----- MATERIAL SUPPLIED

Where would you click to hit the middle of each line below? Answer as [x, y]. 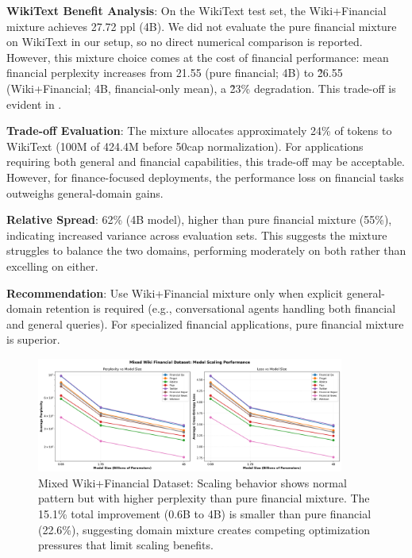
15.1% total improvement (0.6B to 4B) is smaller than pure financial [205, 514]
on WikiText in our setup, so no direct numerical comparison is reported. [185, 42]
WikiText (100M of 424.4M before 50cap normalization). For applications [185, 146]
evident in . [34, 104]
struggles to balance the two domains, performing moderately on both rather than [206, 250]
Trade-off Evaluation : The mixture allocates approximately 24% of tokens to [199, 131]
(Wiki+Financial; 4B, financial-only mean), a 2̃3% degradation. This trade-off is [201, 88]
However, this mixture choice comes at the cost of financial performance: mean [198, 57]

----------

:: TASK BRIEF ::
Could you please return the entries above exactly, minus the pictures?

:: RESPONSE BELOW ::
Where would you click to hit the middle of each line below? Answer as [x, y]. 
15.1% total improvement (0.6B to 4B) is smaller than pure financial [205, 514]
on WikiText in our setup, so no direct numerical comparison is reported. [185, 42]
WikiText (100M of 424.4M before 50cap normalization). For applications [185, 146]
evident in . [34, 104]
struggles to balance the two domains, performing moderately on both rather than [206, 250]
Trade-off Evaluation : The mixture allocates approximately 24% of tokens to [199, 131]
(Wiki+Financial; 4B, financial-only mean), a 2̃3% degradation. This trade-off is [201, 88]
However, this mixture choice comes at the cost of financial performance: mean [198, 57]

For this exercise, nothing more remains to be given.